2.2 Initiate the MB WAY purchase

curl --location 'https://api.qly.sibspayments.com/sibs/spg/v2/payments/{transactionID}/mbway-id/purchase' \
--header "X-IBM-Client-Id: b824198a-321c-4f53-9bcb-832281d95735" \
--header "Authorization: Digest {transactionSignature}" \
--header "Accept: application/json" \
--header "Content-Type: application/json" \
--data '{
    "customerPhone": "351#910000000" 
}'

Headers

• Authorization: Digest {transactionSignature}
• X-IBM-Client-Id: {clientId}
• Content-Type: application/json
• Accept: application/json

2.3 Request body

{
  "customerPhone": "351#910000000",
  "inApp": true
}

Where:

• customerPhone: MB WAY alias (required)
• inApp: optional boolean to optimize mobile experiences

2.4 Immediate response behaviour

After the purchase request:

• MB WAY is an asynchronous payment method. After the purchase request, the transaction typically moves to Pending while the customer authorizes the payment in the MB WAY app.
• The customer receives a push notification in the MB WAY app
• The final result is asynchronous
• The purchase response does not represent the final payment result.

Optional inApp behaviour:

• If inApp = true, the customer can be redirected back to the merchant mobile app after accepting or declining the payment.
• If inApp is absent from the request payload, the default is false

3) CHECK PAYMENT STATUS UNTIL IT IS PAID (BACK-END)

Goal: Confirm the final payment outcome after the customer authorizes the MB WAY request.

Important: Do not consider the payment successful based solely on the MB WAY purchase response.
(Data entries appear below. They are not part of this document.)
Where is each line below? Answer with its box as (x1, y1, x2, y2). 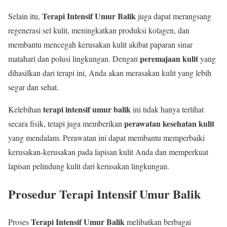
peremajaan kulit (140, 52, 198, 64)
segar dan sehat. (8, 81, 59, 92)
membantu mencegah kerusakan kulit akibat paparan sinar (8, 39, 193, 50)
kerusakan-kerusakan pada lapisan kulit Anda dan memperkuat (8, 146, 208, 157)
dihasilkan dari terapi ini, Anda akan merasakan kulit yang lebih (8, 67, 211, 78)
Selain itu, (8, 10, 42, 21)
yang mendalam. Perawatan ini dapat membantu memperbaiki (8, 132, 205, 143)
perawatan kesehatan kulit (124, 117, 214, 129)
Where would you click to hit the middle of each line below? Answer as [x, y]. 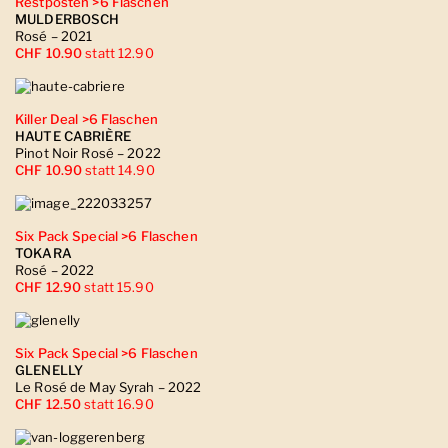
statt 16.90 [119, 403]
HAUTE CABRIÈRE [73, 135]
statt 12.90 [119, 52]
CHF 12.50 [50, 403]
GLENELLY [49, 369]
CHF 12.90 [50, 286]
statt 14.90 [120, 169]
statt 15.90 [119, 286]
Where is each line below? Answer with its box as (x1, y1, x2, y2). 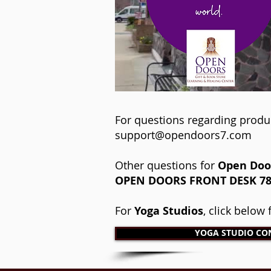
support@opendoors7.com (115, 128, 252, 142)
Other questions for (115, 158, 218, 172)
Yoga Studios (134, 203, 203, 218)
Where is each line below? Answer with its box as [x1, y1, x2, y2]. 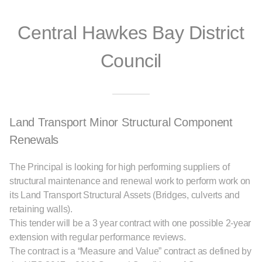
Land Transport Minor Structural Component [9, 116, 233, 129]
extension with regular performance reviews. [9, 232, 186, 242]
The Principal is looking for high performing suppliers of [9, 162, 230, 172]
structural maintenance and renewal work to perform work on [9, 176, 251, 186]
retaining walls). [9, 204, 73, 214]
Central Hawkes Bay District [18, 22, 244, 43]
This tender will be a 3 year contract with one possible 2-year [9, 218, 251, 228]
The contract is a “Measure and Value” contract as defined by [9, 246, 251, 256]
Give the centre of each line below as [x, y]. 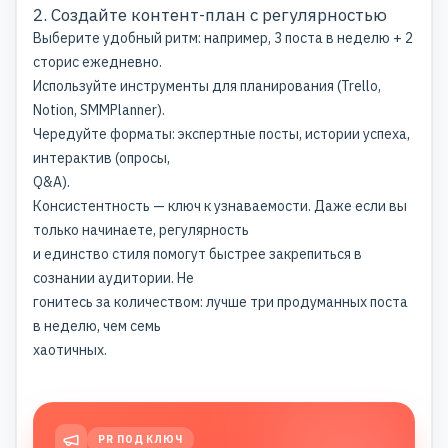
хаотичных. [70, 349]
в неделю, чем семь [97, 325]
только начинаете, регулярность [141, 229]
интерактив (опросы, [101, 157]
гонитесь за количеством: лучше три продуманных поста [220, 301]
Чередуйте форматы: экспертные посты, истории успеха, [221, 133]
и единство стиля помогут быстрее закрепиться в [197, 253]
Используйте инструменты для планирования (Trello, [207, 85]
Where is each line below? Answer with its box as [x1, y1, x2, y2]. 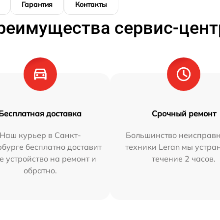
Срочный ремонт [151, 108, 216, 118]
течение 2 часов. [152, 153, 216, 164]
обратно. [23, 165, 57, 175]
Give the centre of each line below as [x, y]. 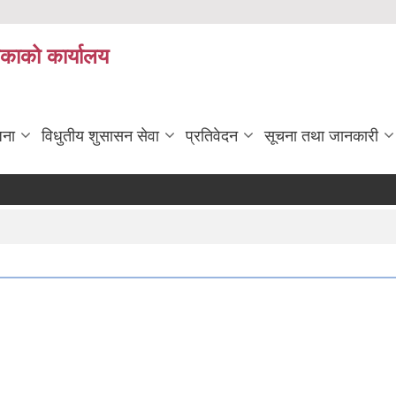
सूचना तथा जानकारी [321, 136]
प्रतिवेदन [212, 136]
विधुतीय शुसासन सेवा [100, 136]
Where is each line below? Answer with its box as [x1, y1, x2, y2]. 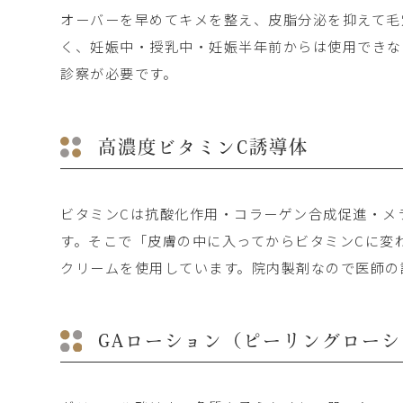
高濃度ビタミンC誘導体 [98, 137, 309, 156]
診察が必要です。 [60, 63, 178, 84]
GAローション [98, 331, 224, 350]
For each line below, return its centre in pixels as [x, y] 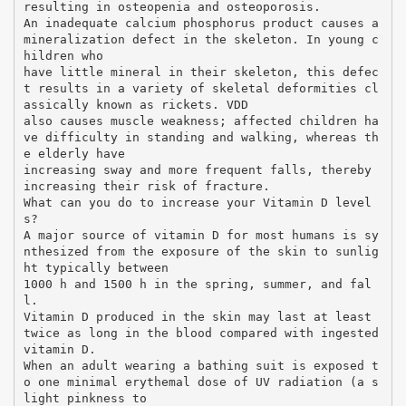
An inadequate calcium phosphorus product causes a [201, 23]
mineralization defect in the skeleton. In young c [201, 39]
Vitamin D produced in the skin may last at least [197, 316]
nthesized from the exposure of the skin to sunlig [201, 251]
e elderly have [74, 153]
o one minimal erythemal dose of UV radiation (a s [201, 382]
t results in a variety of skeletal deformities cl [201, 88]
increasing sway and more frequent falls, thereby [197, 169]
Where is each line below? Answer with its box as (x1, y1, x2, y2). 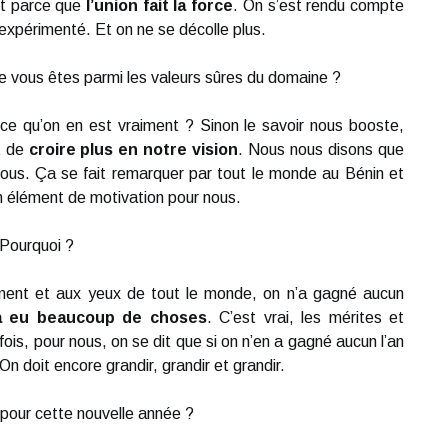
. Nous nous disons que (238, 141, 405, 158)
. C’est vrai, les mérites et (206, 309, 405, 326)
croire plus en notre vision (28, 141, 239, 158)
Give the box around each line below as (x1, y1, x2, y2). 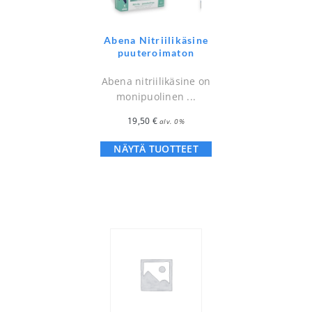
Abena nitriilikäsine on (101, 75, 211, 88)
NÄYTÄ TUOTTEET (114, 142, 198, 156)
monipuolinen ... (116, 90, 196, 104)
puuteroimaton (117, 47, 195, 59)
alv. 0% (159, 116, 185, 127)
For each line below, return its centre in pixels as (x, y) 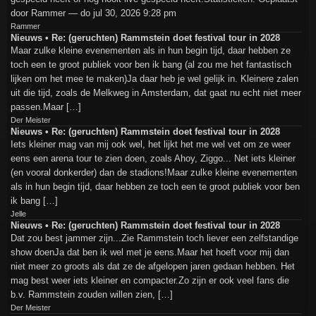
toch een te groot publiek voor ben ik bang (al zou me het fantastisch (151, 64)
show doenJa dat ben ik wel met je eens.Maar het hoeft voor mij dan (150, 252)
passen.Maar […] (46, 107)
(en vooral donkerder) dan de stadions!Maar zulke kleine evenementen (154, 172)
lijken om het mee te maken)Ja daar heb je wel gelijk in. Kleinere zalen (154, 78)
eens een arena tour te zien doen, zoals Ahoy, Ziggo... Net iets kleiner (153, 158)
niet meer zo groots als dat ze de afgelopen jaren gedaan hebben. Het (153, 266)
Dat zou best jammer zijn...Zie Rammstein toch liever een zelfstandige (154, 238)
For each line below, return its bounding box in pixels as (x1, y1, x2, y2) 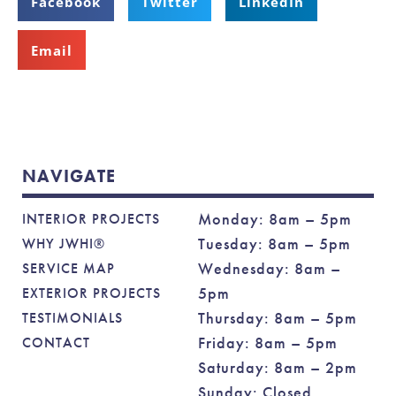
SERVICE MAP (22, 259, 115, 278)
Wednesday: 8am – (198, 258, 341, 279)
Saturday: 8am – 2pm (198, 357, 357, 378)
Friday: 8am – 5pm (198, 332, 338, 354)
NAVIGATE (22, 164, 116, 188)
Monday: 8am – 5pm (198, 209, 352, 230)
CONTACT (22, 333, 90, 353)
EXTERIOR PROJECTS (22, 284, 161, 303)
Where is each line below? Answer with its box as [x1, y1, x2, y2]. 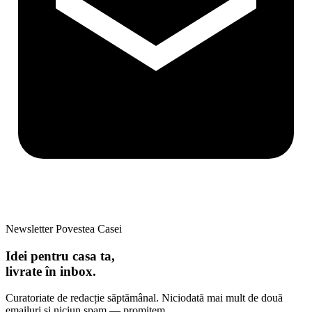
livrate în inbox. [6, 263, 96, 279]
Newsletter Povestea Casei [6, 222, 122, 235]
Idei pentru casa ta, [6, 248, 115, 263]
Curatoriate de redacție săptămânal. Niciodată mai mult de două [6, 292, 283, 304]
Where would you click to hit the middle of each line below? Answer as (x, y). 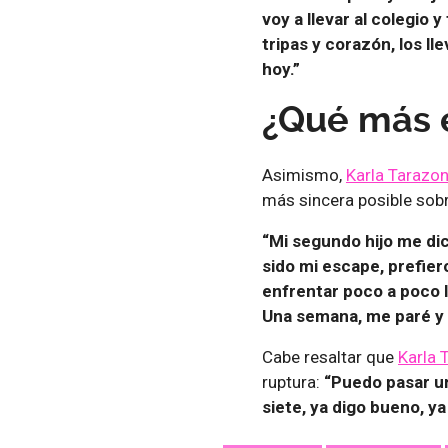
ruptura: (293, 381)
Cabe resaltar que (330, 356)
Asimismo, (304, 174)
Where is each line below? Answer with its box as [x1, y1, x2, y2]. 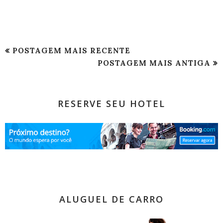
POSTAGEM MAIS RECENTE [12, 45, 130, 55]
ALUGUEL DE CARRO [59, 193, 164, 205]
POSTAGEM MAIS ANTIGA [98, 58, 211, 68]
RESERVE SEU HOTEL [58, 97, 165, 110]
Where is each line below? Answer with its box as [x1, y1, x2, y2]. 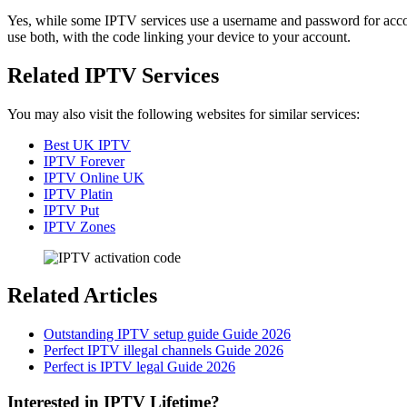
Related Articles [7, 283, 157, 308]
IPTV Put [44, 202, 99, 218]
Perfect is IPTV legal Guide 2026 [44, 359, 235, 375]
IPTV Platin [44, 185, 113, 202]
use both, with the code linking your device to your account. [7, 28, 351, 45]
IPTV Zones [44, 218, 115, 234]
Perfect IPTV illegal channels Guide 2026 [44, 342, 283, 359]
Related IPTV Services [7, 63, 219, 87]
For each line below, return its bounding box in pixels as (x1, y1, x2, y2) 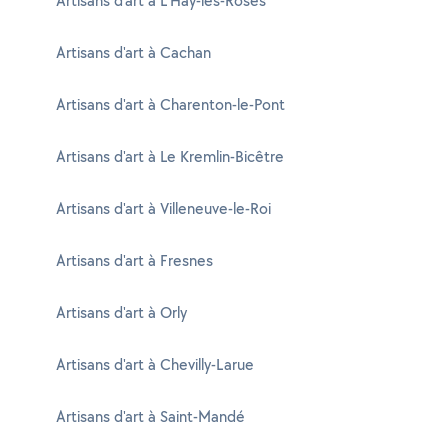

Always confirm the final payment outcome via the /status endpoint or Merchant Notification.

3.1 When to check status

You should:

• Listen to Merchant Notifications (recommended)
• Optionally poll the transaction status

3.2 Status endpoints you can use

curl -v -X GET "https://api.qly.sibspayments.com/sibs/spg/v2/payments/{transactionID}/status" \
--header "X-IBM-Client-Id: b824198a-321c-4f53-9bcb-832281d95735" \
--header "Authorization: ••••••" \
--header "Accept: application/json" \
--header "Content-Type: application/json"

Where:

• {transactionID} is the value obtained in the checkout request (Step 1).

3.3 Required headers (status call)

• Authorization: Bearer {AuthToken}
• X-IBM-Client-Id: {clientId}
• Content-Type: application/json
• Accept: application/json

3.4 What statuses to expect (high level)

The response includes paymentStatus with values such as:

• Success
• Pending
• InProcessing
• Declined
• Error
• Timeout

MB WAY is an asynchronous payment method. The transaction may remain in Pending until the authorization result is processed by SPG.

3.5 Polling strategy (minimal, practical skeleton)

• Poll GET /api/v2/payments/{transactionID}/status every 3-5 seconds (recommended)
• Stop when paymentStatus is one of: Success, Declined, Error, Timeout
• If still Pending / InProcessing, continue polling (with a 60–120 second max time cap, after the maximum allowed confirmation window for MB WAY)

Even if polling is implemented, SIBS SPG supports Merchant Notification (webhooks) for asynchronous payments. This is the recommended approach for MB WAY.